Pienaar considers himself very fortunate to have his feet firmly standing in Prince Rupert and said it has been a good fit for him. The right match is going to be needed to fill his boots.

“ I can say that the 10 years before I came, there had been 11 different gynecologists. That’s a big turnover …” the doctor said. “And certainly for my replacement, I’m hoping we can find that match — somebody that not only can provide the broad spectrum of skills, but also loves the town. You know, it’s a rare combination to find that and hopefully, we can nail the right person.”

When asked how many babies he’s delivered here on the North Coast in his more than three decades, he said he doesn’t know, probably in the thousands.

“I have no idea how many babies I delivered. I really don’t know why everybody focuses on the babies because I think I’ve delivered more uteruses than babies,” he said. There’s a (heck) of a lot of other stuff we do.”

“This practice area is the broadest practice of any practice in B.C. I would say that we do everything. Absolutely everything. Babies are just one small part of it. In fact, so much so that most of the time when I’m involved with deliveries, it’s when something goes wrong. The GP’s do all the normal deliveries. Only if there is a disaster, they call me and I jump in and try to save the day.”

Saving the day requires filling some big boots after assisting so many women and families throughout his career. Pienaar’s boots are almost as well known as he is.

Pienaar said his white surgical boots have run him through many births and operating procedures starting from his training days in that Cape Town hospital where the elevator ride brought him to a new life.

The hospital had a footwear budget and encouraged the doctors to order boots.

“The whole idea is if there’s any blood or amniotic fluid it all falls on the boots and not on your shoes,” the doctor said.

So, as a young trainee he took advantage of the budget and order his regular size. When the boots arrived they were “massive”, he said. Coming from overseas the boots were sized differently. The stores-clerk told him there were no others —he ordered them so he was stuck with what he got. However, he was told there was a pair that had been lightly worn by another doctor who had left them behind after a transfer out.

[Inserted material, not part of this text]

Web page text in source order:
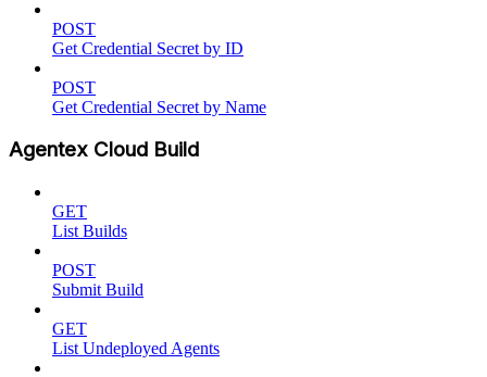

Pienaar found boots that fit.

“I wore them for five years during my training in South Africa. Then I brought them here and I have worn them now for 29 years with every delivery,” he said.

The boots have had a life of their own and have been the topic of operating room conversation many times. Once about 28 years ago they appeared to walk away on their own.

“I was asking around who stole my boots, who stole my boots? They were plain old white gumboots,” Pienaar said.

“Then two weeks later, the boots showed up with these painted flowers on and they just remained there. The pink flowers have remained on the boots ever since,” he said. “It was a nurse. She stole my boots. It was a maternity nurse, and I still remember her name.”

But the story continues Pienaar said, jumping forward to 1995 in Prince Rupert.

“We recruited this general surgeon, from South Africa. His name was Chris Wiggins. I never knew him. He came from a different medical school at a different place in the country.”

“Maybe two or three weeks after he was here, he looked at me and he says, ‘What are you doing with my boots on?” Pienaar asked him what he meant.

“There on the heel of the boots was his name written,” Pienaar said. Dr. Wiggins was the original owner of the boots left at the Cape Town training hospital before moving out of South Africa to start a medical position.

“He did two weeks in our training hospital, got a pair of boots, went back to his home after a two-week rotation, and left those boots. He finished his training in a different specialty, in a different hospital,” Pienaar said. “He comes to a small rural town, on the other side of the world, literally, physically on the other side of the world. And there’s somebody wearing his boots.”

“These boots are special because they have that story. For me, it’s ‘wow, what are the odds of that?’ Thank God, they already had pink flowers on them, so he didn’t want them back. I got to wear those boots for the rest of the 29 years of my career.”